From the Paddington Pole to Theresa May’s cabinet, both appear to be busily wielding an axe

Sarah

Somewhere in the City of Westminster, an amazing transformation has occurred. Not in Whitehall’s corridors of power, well-rehearsed though they have become in change over the past three weeks. But slightly to the north-west in Paddington, where the proposed £775m Paddington Pole, the ire-inspiring tower designed by Shard architect Renzo Piano, has suddenly become a cube, and 56 storeys shorter at that.

The redrawn designs for the Pole-that-is-not-a-Pole, unveiled last week, are remarkable not so much for their architecture, which is solid rather than show-stopping, or even for the vastly warmer welcome it is likely to receive from local residents than the previous, domineering scheme. What is in fact most startling about the refreshed scheme is the scale of change proposed by the developers to counter local concern over the scheme’s suitability, and the speed at which that change was executed. This is something that can serve as an example to others, whatever your opinion of the project.

Of course, this is not to suggest that architects and developers should redraw plans at every tumble of a nimby’s hat; far from it. But the lesson the now pole-axed design provides is that, sometimes, structures are just wrong. And it’s ok - better in fact - to say so, and move on.

While Renzo and co were busy lopping floors off their project, its new near neighbour, prime minister Theresa May, was busily wielding an axe of her own in a wide-ranging cull of departments and ministerial posts. For construction, one of the most divisive moves was the decision to scrap the Department of Energy and Climate Change (DECC), rolling its responsibilities into an enhanced business department.

The lesson the now pole-axed design provides is that, sometimes, structures are just wrong

The move has come under fire from several lobby groups, and given the Conservatives’ track record on green policy, there is undoubtedly foundation to their fears. But, for those looking for a governmental structure that can successfully embed sustainable policy into the fabric of the UK, the previous separation of green policy away from industry and business had come to look eccentric and plain wrong. And it should be ok to say so, without that being interpreted as diminishing the importance of sustainable energy and climate change to the UK’s economic and social future.

Whatever the reason behind May’s decision - the reduced focus on sustainability her critics accuse her of; or a rationalisation of responsibilities; or, simply, as the rumour mill has it, a lack of office space - the outcome is that green policy will no longer sit in a corner away from political responsibility for the industries that will be required to deliver it. And whether by accident or design, that offers a huge opportunity for a green approach to the economy to be embedded in government policy; and by extension, to the built environment that serves those industrial and business communities.

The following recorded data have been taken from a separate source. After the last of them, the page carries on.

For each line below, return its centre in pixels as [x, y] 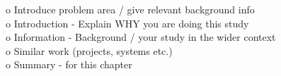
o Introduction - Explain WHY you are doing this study [127, 23]
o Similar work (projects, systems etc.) [89, 50]
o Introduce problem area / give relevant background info [130, 9]
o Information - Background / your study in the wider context [141, 37]
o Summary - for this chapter [69, 64]
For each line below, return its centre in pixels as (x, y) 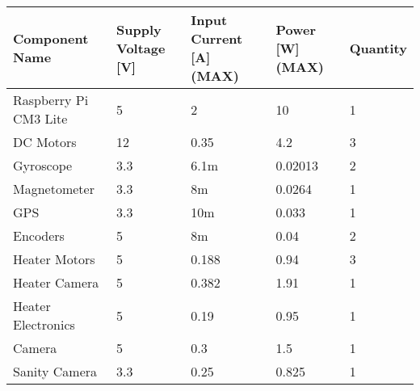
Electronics (44, 324)
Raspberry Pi (51, 100)
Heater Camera (56, 282)
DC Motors (45, 142)
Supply (139, 29)
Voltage (141, 48)
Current (217, 38)
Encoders (39, 235)
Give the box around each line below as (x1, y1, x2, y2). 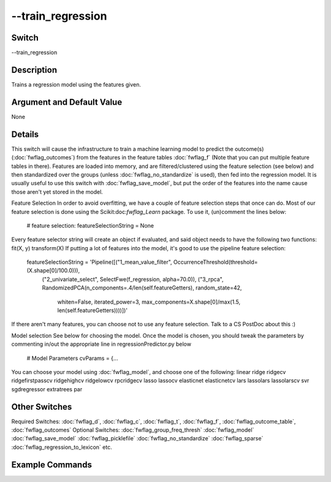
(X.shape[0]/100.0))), (26, 267, 80, 274)
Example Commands (11, 459, 92, 470)
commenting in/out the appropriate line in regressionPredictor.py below (11, 340, 191, 348)
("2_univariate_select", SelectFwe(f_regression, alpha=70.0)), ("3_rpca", (42, 275, 224, 283)
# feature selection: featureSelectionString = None (26, 221, 154, 229)
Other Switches (11, 402, 72, 412)
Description (11, 64, 58, 75)
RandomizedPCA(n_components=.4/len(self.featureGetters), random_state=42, (42, 284, 242, 291)
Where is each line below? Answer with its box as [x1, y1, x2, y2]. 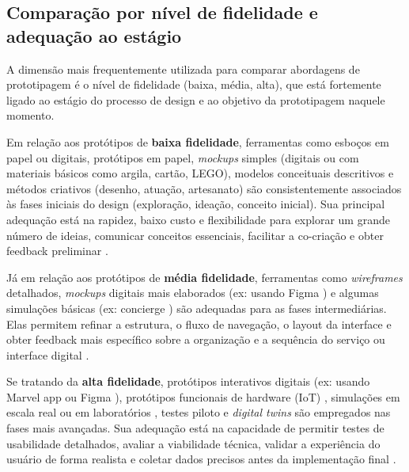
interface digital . [6, 346, 89, 363]
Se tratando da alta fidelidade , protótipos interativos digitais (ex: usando [6, 373, 370, 390]
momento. [6, 107, 55, 124]
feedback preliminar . [6, 242, 108, 259]
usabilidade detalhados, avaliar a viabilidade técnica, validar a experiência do [6, 435, 381, 451]
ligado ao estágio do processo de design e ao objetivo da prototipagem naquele [6, 91, 385, 108]
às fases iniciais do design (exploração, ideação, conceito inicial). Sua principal [6, 196, 385, 212]
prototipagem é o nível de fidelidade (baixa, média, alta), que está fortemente [6, 76, 381, 93]
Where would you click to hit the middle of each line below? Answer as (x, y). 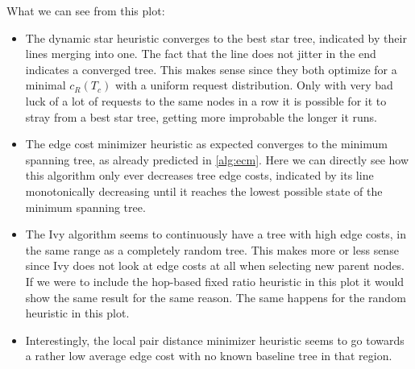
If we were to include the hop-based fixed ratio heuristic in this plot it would (215, 281)
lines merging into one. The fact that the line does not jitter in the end (201, 54)
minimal (46, 85)
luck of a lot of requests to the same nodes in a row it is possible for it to (206, 100)
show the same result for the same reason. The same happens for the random (216, 297)
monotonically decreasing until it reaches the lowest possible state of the (204, 191)
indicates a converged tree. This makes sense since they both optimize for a (211, 69)
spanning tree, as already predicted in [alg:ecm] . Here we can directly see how (217, 159)
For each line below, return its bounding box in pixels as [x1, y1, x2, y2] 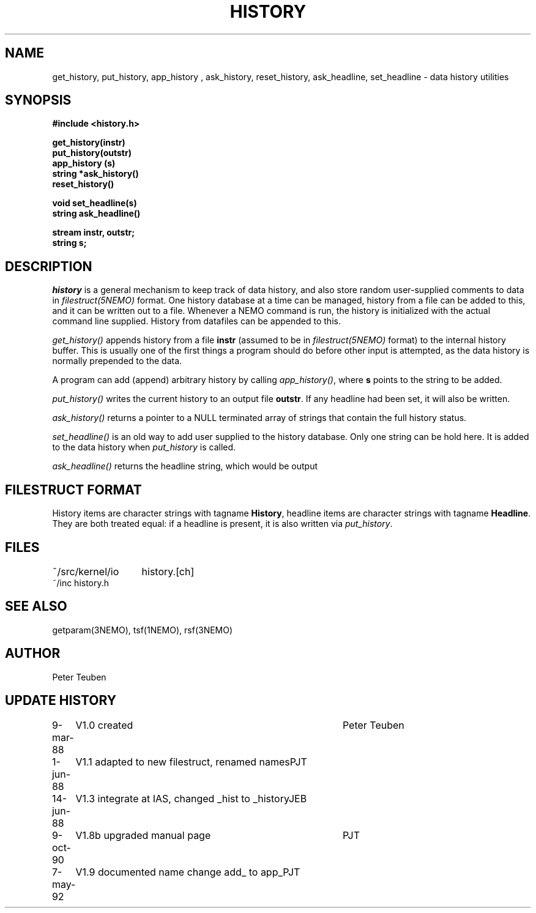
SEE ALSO [5, 598, 67, 614]
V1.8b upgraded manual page [75, 829, 211, 841]
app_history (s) [52, 158, 116, 169]
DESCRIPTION [5, 258, 92, 274]
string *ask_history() [52, 168, 139, 179]
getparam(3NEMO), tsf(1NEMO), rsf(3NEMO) [52, 624, 233, 635]
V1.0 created [75, 718, 133, 731]
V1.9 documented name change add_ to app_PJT [75, 865, 300, 878]
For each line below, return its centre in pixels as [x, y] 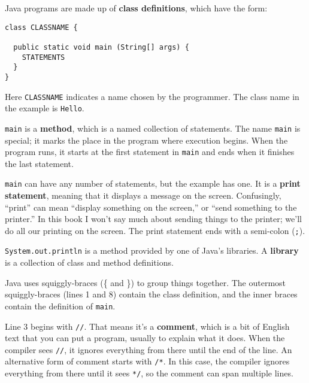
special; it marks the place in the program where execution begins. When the [146, 140]
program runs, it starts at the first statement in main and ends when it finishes [150, 152]
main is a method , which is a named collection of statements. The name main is [153, 128]
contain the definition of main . [60, 306]
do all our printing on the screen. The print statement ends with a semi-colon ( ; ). [155, 230]
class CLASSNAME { [41, 27]
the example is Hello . [45, 108]
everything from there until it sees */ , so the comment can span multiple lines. [149, 373]
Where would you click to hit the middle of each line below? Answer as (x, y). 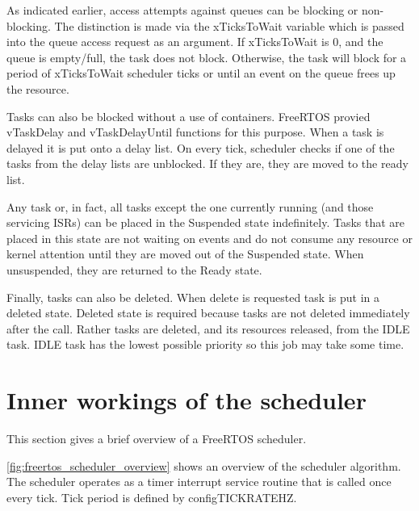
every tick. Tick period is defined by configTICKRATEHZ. (152, 497)
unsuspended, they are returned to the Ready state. (134, 269)
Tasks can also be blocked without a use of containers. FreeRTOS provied (189, 116)
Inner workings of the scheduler (186, 400)
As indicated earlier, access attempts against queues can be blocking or (182, 10)
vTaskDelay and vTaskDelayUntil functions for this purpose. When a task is (195, 132)
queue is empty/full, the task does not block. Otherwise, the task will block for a (207, 57)
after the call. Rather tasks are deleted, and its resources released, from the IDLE (208, 328)
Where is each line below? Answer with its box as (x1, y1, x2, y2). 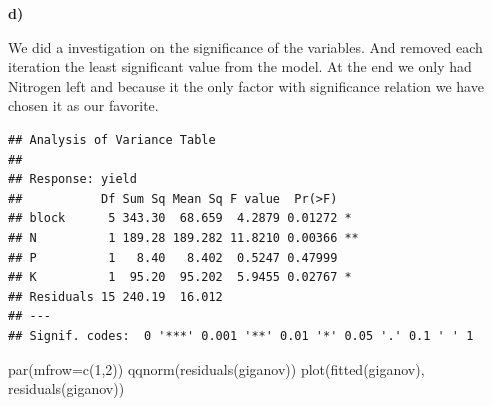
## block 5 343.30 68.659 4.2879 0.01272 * (8, 211, 352, 226)
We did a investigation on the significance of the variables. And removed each (8, 36, 483, 57)
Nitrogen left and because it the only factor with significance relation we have (8, 75, 484, 96)
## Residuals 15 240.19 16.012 (8, 289, 223, 304)
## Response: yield (8, 172, 137, 187)
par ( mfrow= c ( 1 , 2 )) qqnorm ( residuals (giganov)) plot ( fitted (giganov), (8, 358, 425, 379)
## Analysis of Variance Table (8, 132, 216, 147)
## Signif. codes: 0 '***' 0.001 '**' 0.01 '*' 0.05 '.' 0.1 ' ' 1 (8, 328, 474, 343)
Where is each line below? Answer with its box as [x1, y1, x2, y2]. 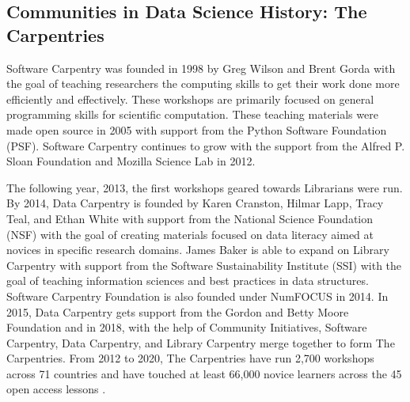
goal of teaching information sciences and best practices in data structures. [6, 272, 369, 289]
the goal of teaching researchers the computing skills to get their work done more [6, 75, 400, 92]
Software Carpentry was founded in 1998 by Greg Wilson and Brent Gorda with [6, 59, 396, 76]
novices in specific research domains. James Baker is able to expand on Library [6, 241, 389, 258]
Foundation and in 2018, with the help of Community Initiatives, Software [6, 319, 367, 336]
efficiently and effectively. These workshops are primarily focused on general [6, 90, 374, 107]
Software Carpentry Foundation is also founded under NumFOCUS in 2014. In [6, 287, 389, 304]
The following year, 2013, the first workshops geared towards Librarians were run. [6, 179, 403, 195]
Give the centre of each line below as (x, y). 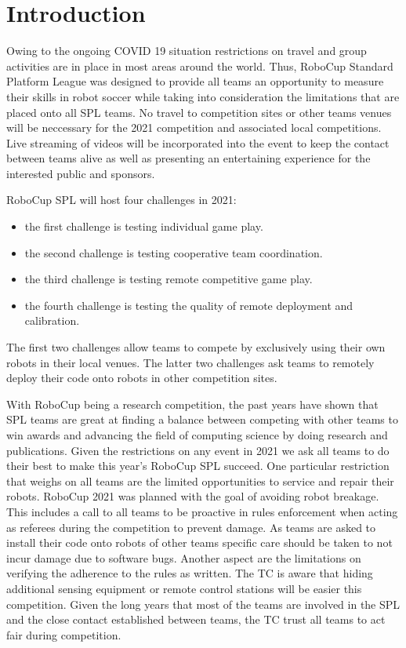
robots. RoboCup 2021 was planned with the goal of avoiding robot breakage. (193, 496)
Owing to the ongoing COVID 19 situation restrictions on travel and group (187, 51)
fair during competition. (64, 634)
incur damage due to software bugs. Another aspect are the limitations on (184, 557)
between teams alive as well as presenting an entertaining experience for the (188, 158)
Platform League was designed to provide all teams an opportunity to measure (195, 81)
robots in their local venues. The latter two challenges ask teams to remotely (190, 362)
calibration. (52, 320)
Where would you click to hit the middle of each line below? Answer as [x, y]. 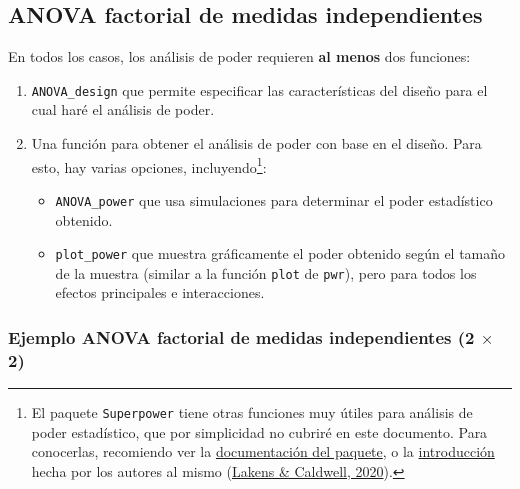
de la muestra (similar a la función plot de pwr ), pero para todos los [266, 272]
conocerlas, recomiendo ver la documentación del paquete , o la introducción [263, 451]
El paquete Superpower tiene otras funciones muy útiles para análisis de [252, 412]
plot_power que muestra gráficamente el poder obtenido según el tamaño [280, 253]
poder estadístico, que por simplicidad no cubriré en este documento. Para [259, 431]
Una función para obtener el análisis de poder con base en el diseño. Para [256, 143]
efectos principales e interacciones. [160, 292]
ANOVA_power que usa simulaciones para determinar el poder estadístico [274, 199]
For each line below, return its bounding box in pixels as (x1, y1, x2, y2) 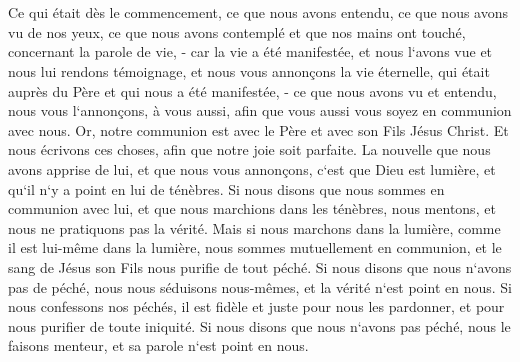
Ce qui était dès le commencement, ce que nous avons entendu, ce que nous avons (8, 2, 509, 23)
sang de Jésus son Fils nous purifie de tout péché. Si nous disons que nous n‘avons (8, 256, 512, 277)
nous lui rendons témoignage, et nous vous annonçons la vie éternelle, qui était (8, 60, 490, 81)
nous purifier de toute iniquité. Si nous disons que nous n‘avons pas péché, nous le (8, 315, 511, 336)
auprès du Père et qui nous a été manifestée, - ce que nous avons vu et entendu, (8, 80, 497, 101)
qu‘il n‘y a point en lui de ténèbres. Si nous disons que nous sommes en (8, 178, 445, 199)
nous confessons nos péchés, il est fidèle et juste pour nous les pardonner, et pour (8, 296, 505, 317)
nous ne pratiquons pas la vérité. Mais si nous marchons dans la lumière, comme (8, 217, 501, 238)

Having a dedicated department with climate change in its title sounded great, but the reality was that the work of the now-defunct DECC had become increasingly isolated from other aspects of government policy, and this undermined the implementation of initiatives it championed.

Feed-in tariffs, the Green Deal and display energy certificates are just a handful of those that spring to mind.

So whatever the reasons behind May’s decision, an opportunity now exists to ensure that those initiatives that are introduced to create a greener UK are given a fighting chance of success by integrating them with broader decisions on funding and market incentives.

And in the new business secretary Greg Clark, a long-standing sympathiser with environmental concerns, there is a political leader in place who will understand the importance of that opportunity.

From construction’s perspective, after the pain of some of the government’s stop-start green schemes, the reduced potential for mixed messages and backtracking on sustainability initiatives will be welcomed. This is particularly the case given wider economic uncertainty following the EU referendum and the fragile position of the contracting sector in particular following the last recession.

Our annual league tables, published this week, show that the average profit margin of the top 50 contractors has fallen from 1.16% last year to just 1.05%. Against that backdrop, the industry needs clear signals over where to place its bets. And if it can help make the case to the new business department that those bets should be in developing low energy technologies and processes, then the industry, and future generations of UK citizens, will both stand to win.